**WORK ITEM:** Reading the listing below, restate each entry exactly as written.

**DATA TO USE:**
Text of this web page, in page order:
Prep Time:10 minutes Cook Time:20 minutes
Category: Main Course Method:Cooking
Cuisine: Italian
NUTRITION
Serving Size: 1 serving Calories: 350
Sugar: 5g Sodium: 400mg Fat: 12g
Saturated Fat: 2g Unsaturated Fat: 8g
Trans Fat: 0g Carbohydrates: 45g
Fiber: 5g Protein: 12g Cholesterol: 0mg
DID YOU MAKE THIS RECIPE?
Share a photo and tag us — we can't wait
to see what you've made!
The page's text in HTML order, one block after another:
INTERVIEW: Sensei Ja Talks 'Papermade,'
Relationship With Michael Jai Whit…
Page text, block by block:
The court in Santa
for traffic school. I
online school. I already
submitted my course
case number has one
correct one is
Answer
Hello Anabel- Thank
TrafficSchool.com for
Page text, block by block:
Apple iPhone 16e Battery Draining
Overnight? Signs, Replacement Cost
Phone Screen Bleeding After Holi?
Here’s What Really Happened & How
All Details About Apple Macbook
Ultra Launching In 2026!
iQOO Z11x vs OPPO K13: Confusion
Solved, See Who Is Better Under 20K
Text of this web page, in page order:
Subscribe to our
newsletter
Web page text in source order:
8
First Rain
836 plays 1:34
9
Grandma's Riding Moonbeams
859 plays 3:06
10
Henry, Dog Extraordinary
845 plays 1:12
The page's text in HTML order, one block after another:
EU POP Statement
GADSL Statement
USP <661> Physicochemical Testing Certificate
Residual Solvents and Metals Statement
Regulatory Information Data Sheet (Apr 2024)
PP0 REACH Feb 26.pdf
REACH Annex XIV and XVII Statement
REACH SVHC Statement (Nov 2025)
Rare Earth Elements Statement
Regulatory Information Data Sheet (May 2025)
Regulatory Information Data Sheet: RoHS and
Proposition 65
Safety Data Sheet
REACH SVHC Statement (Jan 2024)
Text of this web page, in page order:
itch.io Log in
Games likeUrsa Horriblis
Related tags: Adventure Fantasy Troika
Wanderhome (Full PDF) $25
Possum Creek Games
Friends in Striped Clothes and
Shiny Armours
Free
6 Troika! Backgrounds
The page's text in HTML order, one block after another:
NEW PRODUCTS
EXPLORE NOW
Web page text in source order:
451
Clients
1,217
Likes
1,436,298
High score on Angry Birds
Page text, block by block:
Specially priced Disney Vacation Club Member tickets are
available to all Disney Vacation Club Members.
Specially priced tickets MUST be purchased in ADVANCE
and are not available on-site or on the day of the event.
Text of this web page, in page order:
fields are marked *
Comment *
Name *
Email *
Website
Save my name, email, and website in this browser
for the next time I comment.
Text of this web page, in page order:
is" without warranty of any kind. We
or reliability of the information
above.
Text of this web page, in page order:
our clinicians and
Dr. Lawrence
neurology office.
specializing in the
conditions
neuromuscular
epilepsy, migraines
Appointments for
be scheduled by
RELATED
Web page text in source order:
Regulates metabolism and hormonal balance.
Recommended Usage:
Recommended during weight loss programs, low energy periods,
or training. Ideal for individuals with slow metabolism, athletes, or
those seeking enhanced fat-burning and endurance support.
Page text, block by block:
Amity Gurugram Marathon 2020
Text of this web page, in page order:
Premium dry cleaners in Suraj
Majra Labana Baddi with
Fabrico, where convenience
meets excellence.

**PROBLEM SOLUTION:**
Text of this web page, in page order:
Prep Time:10 minutes Cook Time:20 minutes
Category: Main Course Method:Cooking
Cuisine: Italian
NUTRITION
Serving Size: 1 serving Calories: 350
Sugar: 5g Sodium: 400mg Fat: 12g
Saturated Fat: 2g Unsaturated Fat: 8g
Trans Fat: 0g Carbohydrates: 45g
Fiber: 5g Protein: 12g Cholesterol: 0mg
DID YOU MAKE THIS RECIPE?
Share a photo and tag us — we can't wait
to see what you've made!
The page's text in HTML order, one block after another:
INTERVIEW: Sensei Ja Talks 'Papermade,'
Relationship With Michael Jai Whit…
Page text, block by block:
The court in Santa
for traffic school. I
online school. I already
submitted my course
case number has one
correct one is
Answer
Hello Anabel- Thank
TrafficSchool.com for
Page text, block by block:
Apple iPhone 16e Battery Draining
Overnight? Signs, Replacement Cost
Phone Screen Bleeding After Holi?
Here’s What Really Happened & How
All Details About Apple Macbook
Ultra Launching In 2026!
iQOO Z11x vs OPPO K13: Confusion
Solved, See Who Is Better Under 20K
Text of this web page, in page order:
Subscribe to our
newsletter
Web page text in source order:
8
First Rain
836 plays 1:34
9
Grandma's Riding Moonbeams
859 plays 3:06
10
Henry, Dog Extraordinary
845 plays 1:12
The page's text in HTML order, one block after another:
EU POP Statement
GADSL Statement
USP <661> Physicochemical Testing Certificate
Residual Solvents and Metals Statement
Regulatory Information Data Sheet (Apr 2024)
PP0 REACH Feb 26.pdf
REACH Annex XIV and XVII Statement
REACH SVHC Statement (Nov 2025)
Rare Earth Elements Statement
Regulatory Information Data Sheet (May 2025)
Regulatory Information Data Sheet: RoHS and
Proposition 65
Safety Data Sheet
REACH SVHC Statement (Jan 2024)
Text of this web page, in page order:
itch.io Log in
Games likeUrsa Horriblis
Related tags: Adventure Fantasy Troika
Wanderhome (Full PDF) $25
Possum Creek Games
Friends in Striped Clothes and
Shiny Armours
Free
6 Troika! Backgrounds
The page's text in HTML order, one block after another:
NEW PRODUCTS
EXPLORE NOW
Web page text in source order:
451
Clients
1,217
Likes
1,436,298
High score on Angry Birds
Page text, block by block:
Specially priced Disney Vacation Club Member tickets are
available to all Disney Vacation Club Members.
Specially priced tickets MUST be purchased in ADVANCE
and are not available on-site or on the day of the event.
Text of this web page, in page order:
fields are marked *
Comment *
Name *
Email *
Website
Save my name, email, and website in this browser
for the next time I comment.
Text of this web page, in page order:
is" without warranty of any kind. We
or reliability of the information
above.
Text of this web page, in page order:
our clinicians and
Dr. Lawrence
neurology office.
specializing in the
conditions
neuromuscular
epilepsy, migraines
Appointments for
be scheduled by
RELATED
Web page text in source order:
Regulates metabolism and hormonal balance.
Recommended Usage:
Recommended during weight loss programs, low energy periods,
or training. Ideal for individuals with slow metabolism, athletes, or
those seeking enhanced fat-burning and endurance support.
Page text, block by block:
Amity Gurugram Marathon 2020
Text of this web page, in page order:
Premium dry cleaners in Suraj
Majra Labana Baddi with
Fabrico, where convenience
meets excellence.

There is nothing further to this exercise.